Actin assembles into both longitudinal and circumferential AFBs in hyp7
As our RNAi experiments indicated that actomyosin networks in hyp7 syncytia also contribute to morphogenesis of the alae (Fig 2), we went on to track the distribution of cortical actin in hyp7 across the L4 stage (Fig 4). For this purpose, we constructed a similar but distinct F-actin sensor comprising UTRNCH tagged with dsRED and driven by the hypodermal-specific promoter of dpy-7 [38] (Fig 4A). This sensor revealed both longitudinal AFBs along the hyp7-seam margins and circumferential filament bundles (CFBs), some of which branched off from the longitudinal bundles (Fig 4B).

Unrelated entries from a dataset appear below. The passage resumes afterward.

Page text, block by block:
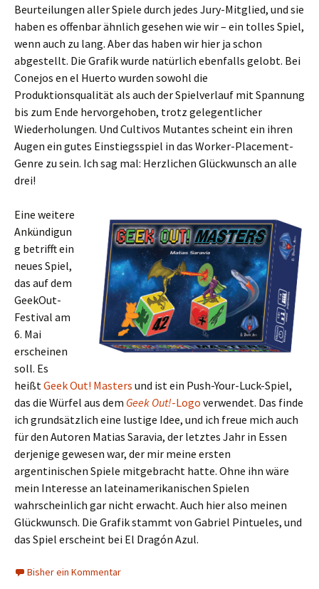
Beurteilungen aller Spiele durch jedes Jury-Mitglied, und sie
haben es offenbar ähnlich gesehen wie wir – ein tolles Spiel,
wenn auch zu lang. Aber das haben wir hier ja schon
abgestellt. Die Grafik wurde natürlich ebenfalls gelobt. Bei
Conejos en el Huerto wurden sowohl die
Produktionsqualität als auch der Spielverlauf mit Spannung
bis zum Ende hervorgehoben, trotz gelegentlicher
Wiederholungen. Und Cultivos Mutantes scheint ein ihren
Augen ein gutes Einstiegsspiel in das Worker-Placement-
Genre zu sein. Ich sag mal: Herzlichen Glückwunsch an alle
drei!
Eine weitere
Ankündigun
g betrifft ein
neues Spiel,
das auf dem
GeekOut-
Festival am
6. Mai
erscheinen
soll. Es
heißt Geek Out! Masters und ist ein Push-Your-Luck-Spiel,
das die Würfel aus dem Geek Out!-Logo verwendet. Das finde
ich grundsätzlich eine lustige Idee, und ich freue mich auch
für den Autoren Matias Saravia, der letztes Jahr in Essen
derjenige gewesen war, der mir meine ersten
argentinischen Spiele mitgebracht hatte. Ohne ihn wäre
mein Interesse an lateinamerikanischen Spielen
wahrscheinlich gar nicht erwacht. Auch hier also meinen
Glückwunsch. Die Grafik stammt von Gabriel Pintueles, und
das Spiel erscheint bei El Dragón Azul.
Bisher ein Kommentar

(A) Diagram as in Fig 3A except hyp7 is magenta while seam is white. The hyp7-specific promoter dpy-7p was used to drive UTRNCH::dsRED expression. (B) Inverted confocal fluorescence micrographs show UTRNCH::dsRED detected at the indicated stages (strain ARF385, 25°C). L4.2: Arrow indicates F-actin at a presumptive seam-seam junction before fusion. Horizontal magenta lines label longitudinal AFBs along the lateral margins. Vertical magenta lines label circumferential AFBs (CFBs). Images are representative of n = 9 or more animals per stage. Scale bar, 10 μm. (C) Longitudinal AFBs in hyp7 overlap with AJs. (D) Quantitation of cortical CFB alignment in lateral (thick) region of hyp7. Values are averages of 6 ROIs per worm. ****P ≤ 0.0001, *P ≤ 0.01, Anova with Tukey’s correction for multiple comparisons.

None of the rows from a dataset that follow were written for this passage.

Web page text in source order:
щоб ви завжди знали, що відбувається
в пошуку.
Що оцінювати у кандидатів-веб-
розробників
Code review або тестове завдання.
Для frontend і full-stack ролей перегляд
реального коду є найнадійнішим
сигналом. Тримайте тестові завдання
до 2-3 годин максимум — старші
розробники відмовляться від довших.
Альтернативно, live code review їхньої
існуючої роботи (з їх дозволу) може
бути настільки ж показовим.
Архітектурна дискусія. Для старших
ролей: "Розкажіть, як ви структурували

Like seam AFBs, the hyp7 longitudinal AFBs formed immediately following seam cell fusion (Fig 4B) and co-localized with an AJ marker (Fig 4C). These AFBs remained prominent throughout seam narrowing and widening (as defined in Fig 3) and then disappeared at the end of the L4-adult molt. We infer that longitudinal seam and hyp7 AFBs run in parallel along each side of the seam-hyp7 AJs.

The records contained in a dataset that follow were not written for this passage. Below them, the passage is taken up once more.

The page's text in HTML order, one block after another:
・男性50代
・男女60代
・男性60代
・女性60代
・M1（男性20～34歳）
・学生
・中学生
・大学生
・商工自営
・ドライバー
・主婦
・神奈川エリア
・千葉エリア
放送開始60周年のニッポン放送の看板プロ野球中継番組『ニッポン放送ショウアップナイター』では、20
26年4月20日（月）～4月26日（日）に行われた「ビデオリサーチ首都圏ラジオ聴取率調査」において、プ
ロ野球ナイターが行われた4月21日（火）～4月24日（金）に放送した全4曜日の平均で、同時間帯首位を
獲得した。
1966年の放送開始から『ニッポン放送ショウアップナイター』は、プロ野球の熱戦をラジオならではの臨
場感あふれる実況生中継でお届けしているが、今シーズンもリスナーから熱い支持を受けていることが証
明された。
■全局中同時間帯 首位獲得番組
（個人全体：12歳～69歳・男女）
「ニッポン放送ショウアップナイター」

The hyp7 CFBs have long been considered a hallmark of molting animals [26], but our analysis showed that they assemble earlier than previously thought, and that their appearance changes at the time of seam narrowing (Fig 4B and 4D). Prior to seam narrowing, some whisker-like filaments branched off from the longitudinal bundles at variable angles. Following seam narrowing, CFBs became increasingly anisotropic (aligned in parallel) up until the end of the L4-adult molt, when they collapsed at ecdysis (Fig 4B and 4D). Similar observations were recently reported by others [50] using a LifeAct reporter.
Seam narrowing and AFB organization depend on NM II
If AFBs and/or CFBs are contractile structures, we would expect them to associate with NM II [39,40]. To test this, we examined the localization patterns of NMY-1::GFP and NMY-2::GFP expressed from the endogenous loci [27,51], and we generated a seam UTRNCH::dsRed reporter and compared the patterns of actin and NMY-2::GFP (Fig 5A and 5B). Surprisingly, while UTRNCH::dsRed marked three longitudinal AFBs upon seam narrowing, it differed from UTRNCH::GFP in that, during widening, it clearly marked only the two junctional AFBs and only faintly if at all marked the two medial AFBs (Fig 5A). One difference between GFP and dsRed is that the latter is an obligate tetramer [52], so differences in conformation might explain the discrepancy in the patterns seen with these two actin sensors. Whatever the explanation, the differential ability of UTRNCH::dsRed to mark junctional vs. medial AFBs suggests that these AFBs may differ in organization.
(A) Endogenous NMY-2::GFP aligns with junctional AFBs at the seam-hyp7 margins and with the medial AFB in narrowed (L4.3-L4.4) seam syncytia. AFBs were marked by Pegl-18::UTRNCH::dsRED (strain ARF500, 20°C). (B) Endogenous NMY-1::GFP also faintly marks seam-hyp7 margins (strain ML2540, 20°C). Both A and B show single confocal slices representative of at least 6 animals per stage. (C) Representative confocal maximum projections show F-actin and AJs in seam syncytia of mid-L4 animals that expressed Pegl-18::UTRNCH::GFP and AJM-1::mCHERRY (strain ARF404, 25°C). Magenta lines label longitudinal AFBs. Arrows point to extensions of seam over hyp7. Asterisks label aggregated F-actin. Arrowheads point to fragmented medial AFBs. Scale bar: 5 μm. (D) Quantitation of seam width—values are the area surrounded by AJs normalized to imaged interval. Bars signify mean and sd; ****P ≤ 0.0001, ***P ≤ 0.001, ** P ≤ 0.01, ordinary Anova with Tukey’s test for multiple comparisons. Images and measurements from two independent trials; total sample sizes as indicated.(E) Quantitation of UTRNCH::GFP patterns. *P <0.01, ***P <0.0001, Fisher’s Exact test.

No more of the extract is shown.